Ingredients for boiling:

  • 1 (5-10 pound) smoked ham
  • 6 bottles root beer (high quality)
  • 12 kumquats, halved
  • ½ tsp cloves
  • cracked black pepper to taste
  • 1 tsp filé (ground sassafras)

Method for boiling ham:
Place ham in a cast iron pot or heavy-bottomed Dutch oven. Surround with kumquats and cloves. Add root beer and dust with cracked black pepper and filé. Bring to a rolling boil and reduce to simmer. Boil approximately 1 hour, turn ham over and continue boiling until root beer is reduced to a thick syrup. Remove ham and set aside. Continue to reduce syrup until it is the consistency of molasses. CAUTION: Do not scorch.
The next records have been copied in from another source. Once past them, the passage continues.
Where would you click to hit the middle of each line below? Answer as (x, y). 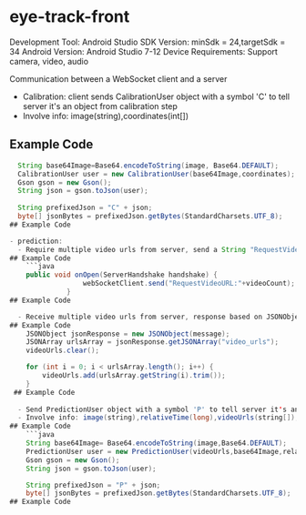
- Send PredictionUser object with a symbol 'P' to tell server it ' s (152, 409)
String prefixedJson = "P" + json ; (93, 485)
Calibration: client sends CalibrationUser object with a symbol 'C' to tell (156, 96)
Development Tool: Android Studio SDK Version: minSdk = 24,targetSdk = (148, 42)
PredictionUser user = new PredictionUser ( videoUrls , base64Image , (154, 451)
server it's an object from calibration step (100, 106)
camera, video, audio (49, 61)
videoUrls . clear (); (63, 351)
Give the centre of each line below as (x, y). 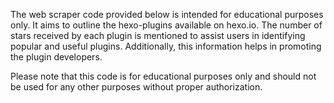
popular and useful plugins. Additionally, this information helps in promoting (166, 46)
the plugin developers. (56, 57)
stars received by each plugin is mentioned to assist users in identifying (158, 35)
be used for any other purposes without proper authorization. (136, 87)
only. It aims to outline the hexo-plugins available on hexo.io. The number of (166, 25)
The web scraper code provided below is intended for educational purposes (167, 14)
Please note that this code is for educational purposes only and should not (163, 76)
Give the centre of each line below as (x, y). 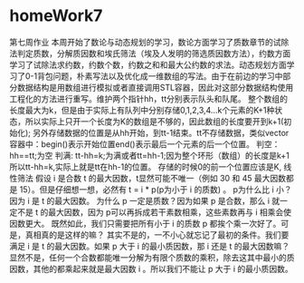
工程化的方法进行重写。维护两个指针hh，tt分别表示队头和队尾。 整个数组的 (148, 98)
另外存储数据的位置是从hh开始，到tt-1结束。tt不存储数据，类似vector (161, 132)
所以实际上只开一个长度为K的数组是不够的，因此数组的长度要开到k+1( (154, 121)
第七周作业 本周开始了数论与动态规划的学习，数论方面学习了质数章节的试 (145, 42)
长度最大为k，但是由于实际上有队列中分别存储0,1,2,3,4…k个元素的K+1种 (142, 110)
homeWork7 (56, 16)
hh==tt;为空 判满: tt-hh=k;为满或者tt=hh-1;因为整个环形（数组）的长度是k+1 (149, 155)
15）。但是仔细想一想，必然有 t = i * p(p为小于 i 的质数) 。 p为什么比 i (147, 189)
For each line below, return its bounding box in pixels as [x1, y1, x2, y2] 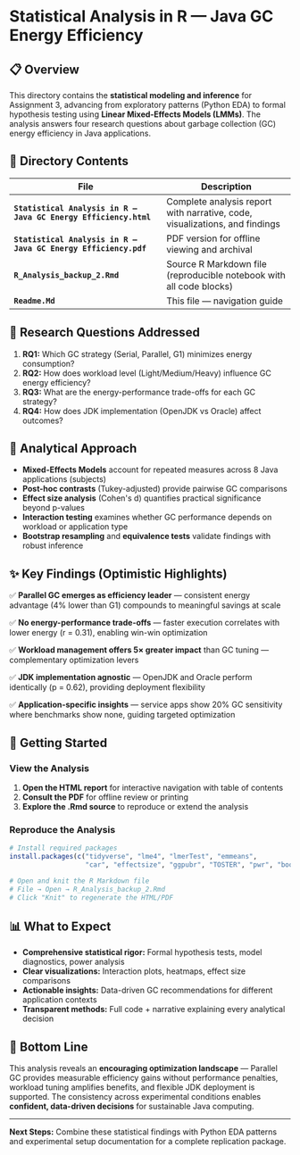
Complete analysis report [166, 195, 272, 207]
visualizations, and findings [166, 217, 281, 229]
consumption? [21, 358, 75, 369]
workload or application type [21, 521, 129, 532]
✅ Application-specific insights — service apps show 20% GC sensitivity [9, 699, 283, 710]
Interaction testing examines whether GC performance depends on [21, 511, 272, 523]
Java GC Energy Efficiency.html [13, 212, 152, 222]
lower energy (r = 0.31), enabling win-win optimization [9, 627, 208, 638]

Remove root beer syrup and place in a mixing bowl. Allow to cool and reserve for use in the glaze.

Ingredients for glaze:

  • ½ cup root beer syrup (reserved)
  • 1 cup Creole mustard
  • ½ cup brown sugar
  • ½ cup Steen's Cane syrup
  • ¼ cup pineapple juice
  • ¼ cup cracked black pepper
  • pinch of cinnamon
  • pinch of nutmeg
  • pinch of allspice
  • pinch of ground clove
  • kumquat halves, optional

Method:
Preheat oven to 350ºF. In a mixing bowl, combine syrup, mustard, sugar, cane syrup and pineapple juice. Whisk all spices into the mustard mixture until well blended. Place ham in center of a Dutch oven and coat completely with the mustard mixture. Bake uncovered for 1 hour. NOTE: Before baking, you may wish to decorate the ham for the table centerpiece. If so, use a sharp paring knife to cut slits 1/8-inch deep diagonally across the ham. Continue in the same pattern from the opposite side until diamond shapes appear from the cuts. Stud with a clove at the point of each diamond and, using toothpicks, secure kumquat halves to the top of the ham.